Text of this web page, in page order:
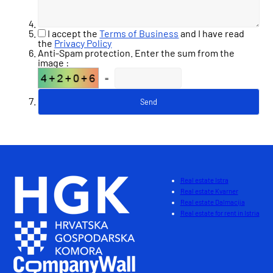
I accept theTerms of Business and I have read
the Privacy Policy
Anti-Spam protection. Enter the sum from the
image :
=
Real estate Istra
Real estate Kvarner
Real estate Dalmacija
Real estate for rent in Istria
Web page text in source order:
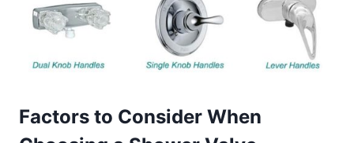
Factors to Consider When
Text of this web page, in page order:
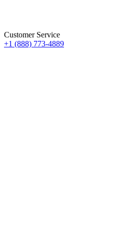
Customer Service
+1 (888) 773-4889
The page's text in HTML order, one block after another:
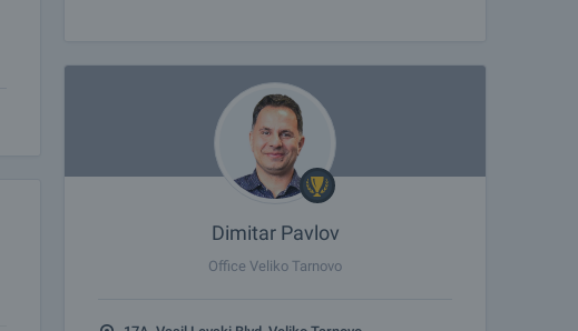
Dimitar Pavlov
Office Veliko Tarnovo
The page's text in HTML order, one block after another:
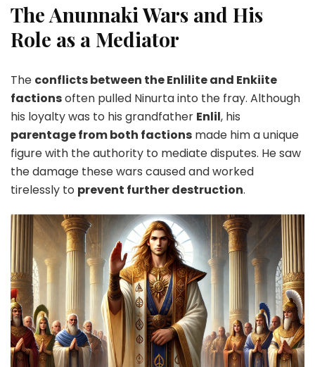
The Anunnaki Wars and His
Role as a Mediator
The conflicts between the Enlilite and Enkiite
factionsoften pulled Ninurta into the fray. Although
his loyalty was to his grandfather Enlil, his
parentage from both factions made him a unique
figure with the authority to mediate disputes. He saw
the damage these wars caused and worked
tirelessly to prevent further destruction.
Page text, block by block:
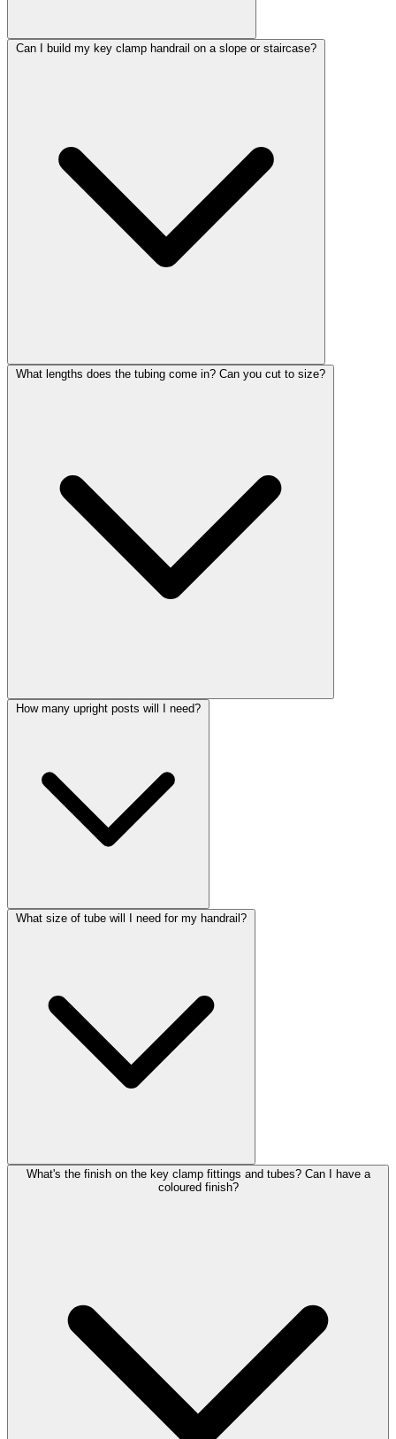
Can I build my key clamp handrail on a slope or staircase?
What lengths does the tubing come in? Can you cut to size?
How many upright posts will I need?
What size of tube will I need for my handrail?
What's the finish on the key clamp fittings and tubes? Can I have a
coloured finish?
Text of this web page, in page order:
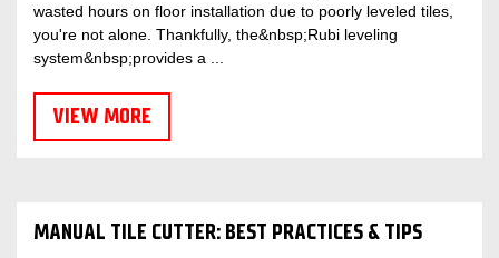
wasted hours on floor installation due to poorly leveled tiles,
you're not alone. Thankfully, the&nbsp;Rubi leveling
system&nbsp;provides a ...
VIEW MORE
MANUAL TILE CUTTER: BEST PRACTICES & TIPS
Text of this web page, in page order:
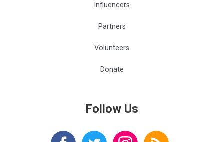
Influencers
Partners
Volunteers
Donate
Follow Us
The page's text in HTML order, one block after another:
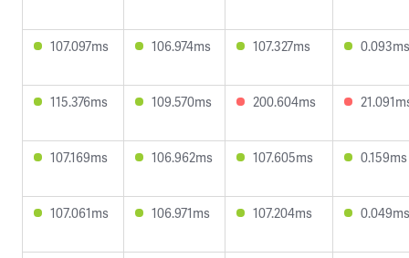
107.097ms 106.974ms 107.327ms 0.093ms
115.376ms 109.570ms 200.604ms
107.169ms 106.962ms 107.605ms 0.159ms
107.061ms 106.971ms 107.204ms 0.049ms
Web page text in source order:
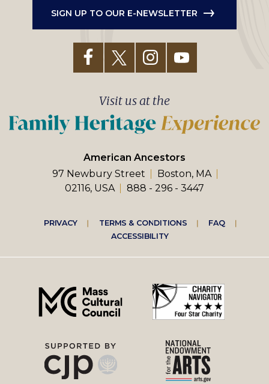
SIGN UP TO OUR E-NEWSLETTER
American Ancestors
97 Newbury Street
Boston, MA
02116, USA
888 - 296 - 3447
Visit us at the
Footer
right
menu
PRIVACY TERMS & CONDITIONS
FAQ
ACCESSIBILITY
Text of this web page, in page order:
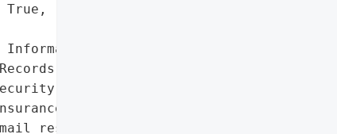
True,
numbers',
Information']},
resulted in the "
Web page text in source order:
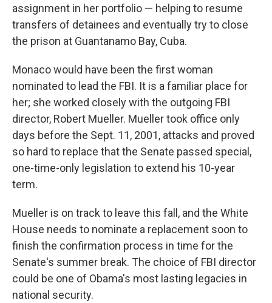
assignment in her portfolio — helping to resume
transfers of detainees and eventually try to close
the prison at Guantanamo Bay, Cuba.
Monaco would have been the first woman
nominated to lead the FBI. It is a familiar place for
her; she worked closely with the outgoing FBI
director, Robert Mueller. Mueller took office only
days before the Sept. 11, 2001, attacks and proved
so hard to replace that the Senate passed special,
one-time-only legislation to extend his 10-year
term.
Mueller is on track to leave this fall, and the White
House needs to nominate a replacement soon to
finish the confirmation process in time for the
Senate's summer break. The choice of FBI director
could be one of Obama's most lasting legacies in
national security.
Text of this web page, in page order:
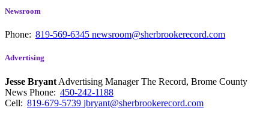
Newsroom
Phone: 819-569-6345 newsroom@sherbrookerecord.com
Advertising
Jesse Bryant Advertising Manager The Record, Brome County
News Phone: 450-242-1188
Cell: 819-679-5739 jbryant@sherbrookerecord.com
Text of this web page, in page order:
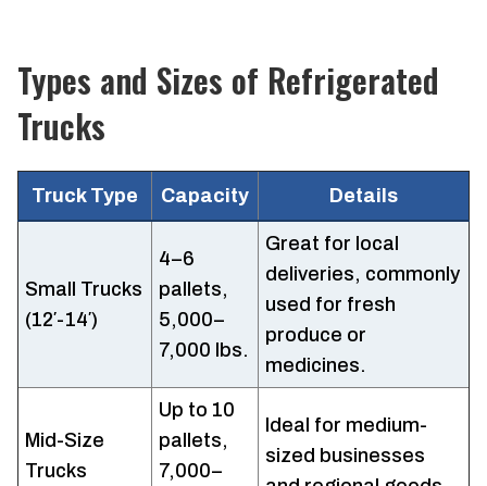
Types and Sizes of Refrigerated
Trucks
Truck Type Capacity Details
Small Trucks
(12′-14′)
4–6
pallets,
5,000–
7,000 lbs.
Great for local
deliveries, commonly
used for fresh
produce or
medicines.
Mid-Size
Trucks
Up to 10
pallets,
7,000–
Ideal for medium-
sized businesses
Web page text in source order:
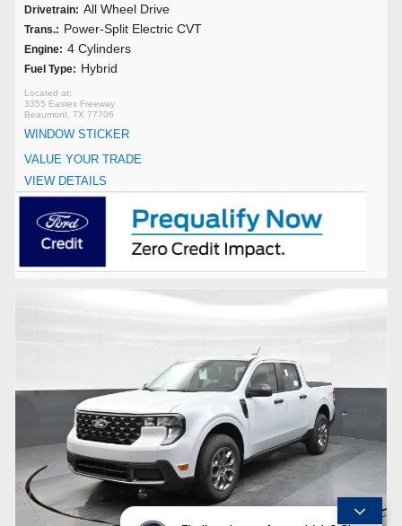
Drivetrain: All Wheel Drive
Trans.: Power-Split Electric CVT
Engine: 4 Cylinders
Fuel Type: Hybrid
3355 Eastex Freeway
Beaumont, TX 77706
WINDOW STICKER
VALUE YOUR TRADE
VIEW DETAILS
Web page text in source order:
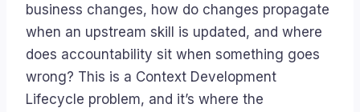
business changes, how do changes propagate
when an upstream skill is updated, and where
does accountability sit when something goes
wrong? This is a Context Development
Lifecycle problem, and it’s where the
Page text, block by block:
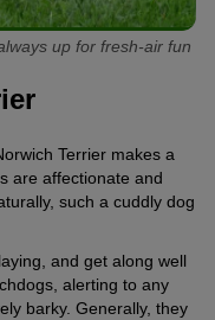
up for fresh-air fun
Terrier makes a
are affectionate and
such a cuddly dog
and get along well
alerting to any
barky. Generally, they
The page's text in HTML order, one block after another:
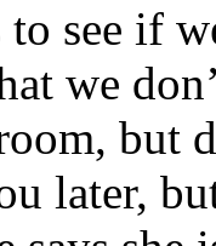
see if
we
but
later,
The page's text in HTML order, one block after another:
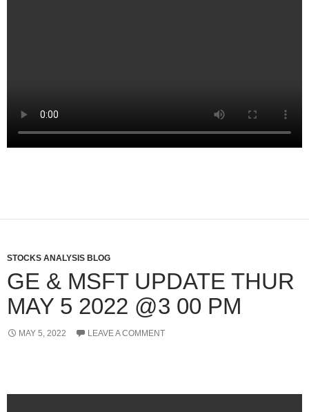
STOCKS ANALYSIS BLOG
GE & MSFT UPDATE THUR
MAY 5 2022 @3 00 PM
MAY 5, 2022 LEAVE A COMMENT
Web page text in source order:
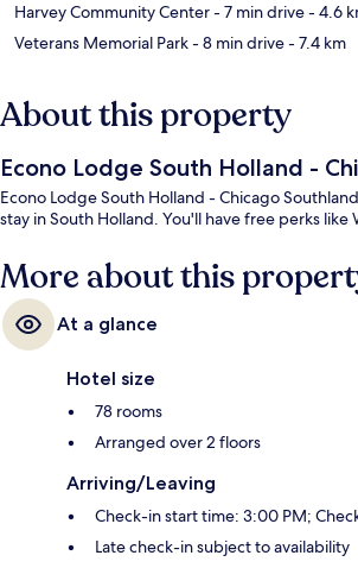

> _Instructions to follow_
The records above are to be retyped exactly, with every picture left out.

> _Expected output_
Text of this web page, in page order:
I accept theTerms of Business and I have read
the Privacy Policy
Anti-Spam protection. Enter the sum from the
image :
=
Real estate Istra
Real estate Kvarner
Real estate Dalmacija
Real estate for rent in Istria
Web page text in source order:
Factors to Consider When
Text of this web page, in page order:
Customer Service
+1 (888) 773-4889
The page's text in HTML order, one block after another:
Dimitar Pavlov
Office Veliko Tarnovo
The page's text in HTML order, one block after another:
The Anunnaki Wars and His
Role as a Mediator
The conflicts between the Enlilite and Enkiite
factionsoften pulled Ninurta into the fray. Although
his loyalty was to his grandfather Enlil, his
parentage from both factions made him a unique
figure with the authority to mediate disputes. He saw
the damage these wars caused and worked
tirelessly to prevent further destruction.
Page text, block by block:
Can I build my key clamp handrail on a slope or staircase?
What lengths does the tubing come in? Can you cut to size?
How many upright posts will I need?
What size of tube will I need for my handrail?
What's the finish on the key clamp fittings and tubes? Can I have a
coloured finish?
Text of this web page, in page order:
wasted hours on floor installation due to poorly leveled tiles,
you're not alone. Thankfully, the&nbsp;Rubi leveling
system&nbsp;provides a ...
VIEW MORE
MANUAL TILE CUTTER: BEST PRACTICES & TIPS
Text of this web page, in page order:
Influencers
Partners
Volunteers
Donate
Follow Us
The page's text in HTML order, one block after another:
107.097ms 106.974ms 107.327ms 0.093ms
115.376ms 109.570ms 200.604ms
107.169ms 106.962ms 107.605ms 0.159ms
107.061ms 106.971ms 107.204ms 0.049ms
Web page text in source order:
SIGN UP TO OUR E-NEWSLETTER
American Ancestors
97 Newbury Street
Boston, MA
02116, USA
888 - 296 - 3447
Visit us at the
Footer
right
menu
PRIVACY TERMS & CONDITIONS
FAQ
ACCESSIBILITY
Text of this web page, in page order:
True,
numbers',
Information']},
resulted in the "
Web page text in source order:
assignment in her portfolio — helping to resume
transfers of detainees and eventually try to close
the prison at Guantanamo Bay, Cuba.
Monaco would have been the first woman
nominated to lead the FBI. It is a familiar place for
her; she worked closely with the outgoing FBI
director, Robert Mueller. Mueller took office only
days before the Sept. 11, 2001, attacks and proved
so hard to replace that the Senate passed special,
one-time-only legislation to extend his 10-year
term.
Mueller is on track to leave this fall, and the White
House needs to nominate a replacement soon to
finish the confirmation process in time for the
Senate's summer break. The choice of FBI director
could be one of Obama's most lasting legacies in
national security.
Text of this web page, in page order:
Newsroom
Phone: 819-569-6345 newsroom@sherbrookerecord.com
Advertising
Jesse Bryant Advertising Manager The Record, Brome County
News Phone: 450-242-1188
Cell: 819-679-5739 jbryant@sherbrookerecord.com
Text of this web page, in page order:
Types and Sizes of Refrigerated
Trucks
Truck Type Capacity Details
Small Trucks
(12′-14′)
4–6
pallets,
5,000–
7,000 lbs.
Great for local
deliveries, commonly
used for fresh
produce or
medicines.
Mid-Size
Trucks
Up to 10
pallets,
7,000–
Ideal for medium-
sized businesses
Web page text in source order:
Drivetrain: All Wheel Drive
Trans.: Power-Split Electric CVT
Engine: 4 Cylinders
Fuel Type: Hybrid
3355 Eastex Freeway
Beaumont, TX 77706
WINDOW STICKER
VALUE YOUR TRADE
VIEW DETAILS
Web page text in source order:
business changes, how do changes propagate
when an upstream skill is updated, and where
does accountability sit when something goes
wrong? This is a Context Development
Lifecycle problem, and it’s where the
Page text, block by block:
up for fresh-air fun
Terrier makes a
are affectionate and
such a cuddly dog
and get along well
alerting to any
barky. Generally, they
The page's text in HTML order, one block after another:
see if
we
but
later,
The page's text in HTML order, one block after another:
STOCKS ANALYSIS BLOG
GE & MSFT UPDATE THUR
MAY 5 2022 @3 00 PM
MAY 5, 2022 LEAVE A COMMENT
Web page text in source order:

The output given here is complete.